I'm almost embarrassed for you in seeing the LA Times being referred to as the "Chicago LA Times" on the myriad of internet sites I've visited in the last few days. It seems, however, an aptly designated epithet, representing the feeling among many of your readers that your new leadership, especially that of Jeff Johnson, is entirely out of touch with them and their desire to be exposed to views that stretch them beyond their own paradigms. So although the number of contributors to your op-ed pages may have increased, in firing Robert Sheer and putting Jonah Goldberg in his place, the gamut of voices has undeniably been diluted, and I suspect this may ultimately decrease the number of readers of those same pages.
In light of the obvious step away from the principals of journalistic integrity, which would dictate that journalists be journalists, editors be editors and accountants be accountants, I am now forced to carefully reconsider which sources can be trusted to provide me with accurate, unbiased news and forthright opinions. Your new columnist, Jonah Goldberg, will not be one of those sources.
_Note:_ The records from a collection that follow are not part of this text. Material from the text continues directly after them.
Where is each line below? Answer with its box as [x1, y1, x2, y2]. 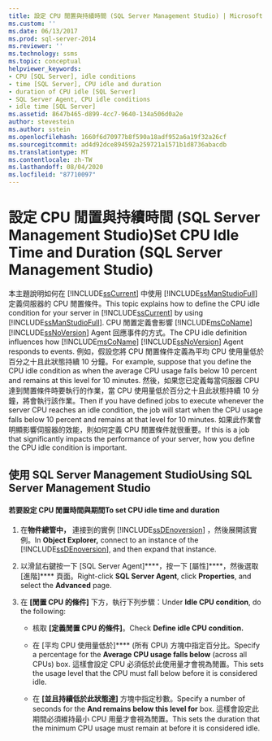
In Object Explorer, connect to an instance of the [34, 534, 199, 545]
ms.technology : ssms [8, 50, 79, 58]
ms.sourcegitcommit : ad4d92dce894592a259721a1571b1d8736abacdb [8, 140, 227, 149]
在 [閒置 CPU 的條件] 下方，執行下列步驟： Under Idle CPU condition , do [19, 597, 261, 607]
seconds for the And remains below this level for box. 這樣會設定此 [32, 704, 260, 713]
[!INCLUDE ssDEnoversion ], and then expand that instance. [19, 544, 217, 554]
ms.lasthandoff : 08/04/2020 [8, 163, 104, 172]
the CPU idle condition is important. [8, 442, 127, 452]
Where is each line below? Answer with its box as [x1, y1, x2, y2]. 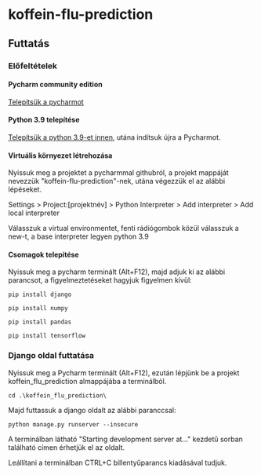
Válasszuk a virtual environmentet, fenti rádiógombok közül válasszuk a [8, 224, 239, 233]
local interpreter [8, 208, 60, 217]
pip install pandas [8, 318, 72, 327]
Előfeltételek [8, 60, 57, 71]
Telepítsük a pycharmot [8, 97, 84, 107]
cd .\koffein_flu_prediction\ [8, 391, 107, 400]
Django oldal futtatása [8, 350, 95, 361]
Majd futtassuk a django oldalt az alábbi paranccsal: [8, 405, 176, 415]
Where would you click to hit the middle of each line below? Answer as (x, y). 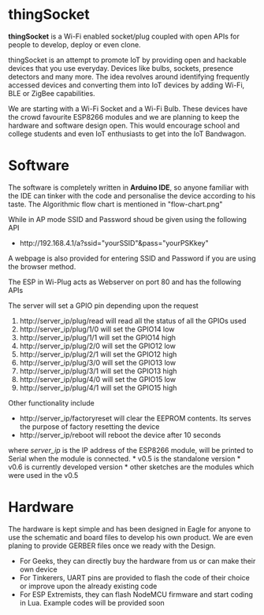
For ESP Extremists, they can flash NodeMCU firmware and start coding (136, 594)
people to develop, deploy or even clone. (74, 44)
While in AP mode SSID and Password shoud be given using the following (127, 219)
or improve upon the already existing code (88, 586)
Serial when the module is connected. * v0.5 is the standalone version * (125, 458)
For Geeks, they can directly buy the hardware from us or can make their (138, 561)
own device (38, 569)
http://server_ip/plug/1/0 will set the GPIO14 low (97, 329)
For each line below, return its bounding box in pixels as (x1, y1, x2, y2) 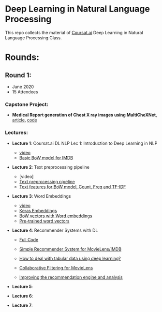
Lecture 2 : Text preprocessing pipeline (12, 164, 89, 170)
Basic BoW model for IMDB (19, 155, 74, 161)
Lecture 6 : (12, 293, 33, 298)
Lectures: (5, 129, 28, 136)
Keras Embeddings (19, 208, 57, 213)
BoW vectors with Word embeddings (19, 213, 92, 219)
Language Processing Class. (5, 35, 62, 41)
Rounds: (5, 52, 40, 63)
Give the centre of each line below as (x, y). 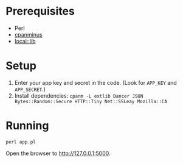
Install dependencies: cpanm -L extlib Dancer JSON (79, 95)
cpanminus (29, 34)
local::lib (25, 41)
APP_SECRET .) (30, 89)
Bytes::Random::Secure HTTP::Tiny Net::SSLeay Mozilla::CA (91, 101)
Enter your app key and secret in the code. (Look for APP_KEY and (95, 82)
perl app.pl (21, 142)
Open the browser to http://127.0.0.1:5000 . (58, 153)
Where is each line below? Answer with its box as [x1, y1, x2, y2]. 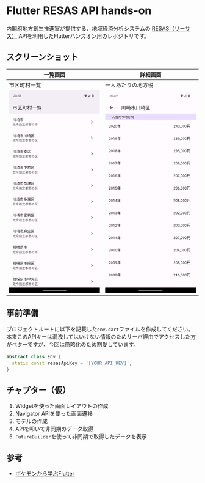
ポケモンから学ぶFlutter [15, 470, 75, 477]
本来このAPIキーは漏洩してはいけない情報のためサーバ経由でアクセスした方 [6, 333, 196, 340]
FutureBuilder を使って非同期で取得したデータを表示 [15, 433, 148, 440]
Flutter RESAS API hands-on [6, 4, 152, 18]
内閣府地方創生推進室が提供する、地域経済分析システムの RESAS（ [6, 24, 175, 32]
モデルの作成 [15, 418, 48, 425]
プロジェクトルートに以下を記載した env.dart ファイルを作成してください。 [6, 325, 194, 333]
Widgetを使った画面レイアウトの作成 [15, 402, 109, 410]

Robert Scheer's column, with its often singular voice of dissent and groundbreaking expositional content, has been among the most notable features that have sustained my interest in subscribing to the LA Times for many years now. Apparently, previous leadership at the LA Times had no trouble recognizing Mr. Scheer's journalistic prowess in that they nominated him for the Pulitzer Prize.
My greatest fear is that the underlying reason for Mr. Scheer's termination is part of a larger trend toward the corporatization of our media, a trend that we, as American citizens, must fervently battle for the sake of our swiftly diminishing free press.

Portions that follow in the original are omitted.